The number of DNA sequences at websites like GenBank is growing exponentially. In the year 2000, GenBank contained around one million DNA entries. Now it boasts more than 150 million, amounting to over 100 billion base pairs of DNA. This rapid increase in genetic data is a reflection of recent advancements in DNA sequencing technologies (often called “next-generation” sequencing techniques), which have made it cheap, easy, and fast to generate millions of nucleotides of genomic data. Moreover, when scientists publish in academic journals they are required to submit all of the DNA data that they describe in their articles in online sequence repositories.

Many scientists also submit the raw data that come directly from next-generation sequencing machines: millions of short, unassembled nucleotide sequences, stored in a single file. These types of data, which are housed in a special section of GenBank called the Sequence Read Archive, are great for both researchers and hobby geneticists because they often contain information that was ignored or overlooked by the primary investigators. For example, a file of next-generation DNA sequences derived from a green alga could also contain DNA sequences from the different viruses and bacteria that live in or around that alga, meaning that a hobby geneticist could use these data to assemble novel viral and bacterial genomes.

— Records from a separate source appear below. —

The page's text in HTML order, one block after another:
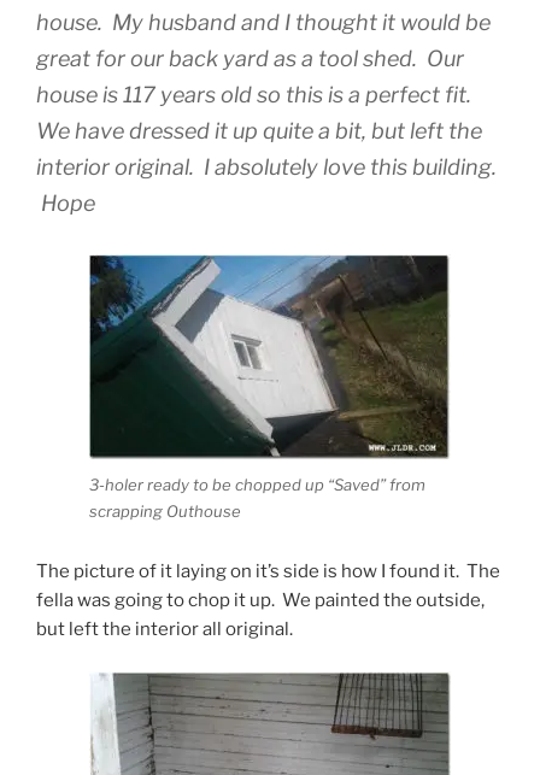
house. My husband and I thought it would be
great for our back yard as a tool shed. Our
house is 117 years old so this is a perfect fit.
We have dressed it up quite a bit, but left the
interior original. I absolutely love this building.
Hope
3-holer ready to be chopped up “Saved” from
scrapping Outhouse
The picture of it laying on it’s side is how I found it. The
fella was going to chop it up. We painted the outside,
but left the interior all original.

My hobby geneticist friend tells me how she is using next-generation DNA sequences to assemble the genomes of Atlantic salmon and the sea lice that parasitize them. She got the idea for this research from watching a documentary film on British Columbia’s salmon fishery. “One part of the movie focused on genetics,” she says, “and how biologists are using DNA sequences to study the impact of sea lice on the salmon farming industry. On the internet, I located next-generation sequencing projects for both salmon and their sea lice ectoparasites, and now I’m testing to see if there has been any lateral exchange of DNA between these two species.” I ask her if she plans to publish any of her results. “I mostly do this for my own enjoyment,” she explains. “However, I did email some of my findings to a professor a the University of British Columbia. He was surprised to hear from me, but has been very helpful and encouraging. He’s even asked if he could use some of my analyses in a paper that he’s writing. If it works out, I’ll have a scientific publication to my name – not that it will help me much in the world of investment banking.”

I return to my work on jellyfish genomes. But soon I’m distracted by a nagging image: I keep picturing an army of hobby geneticists fervidly descending upon my hard-earned data – all of which I sent to GenBank last week!

David Smith is a postdoctoral fellow in the Botany department at the University of British Columbia, in Vancouver, Canada.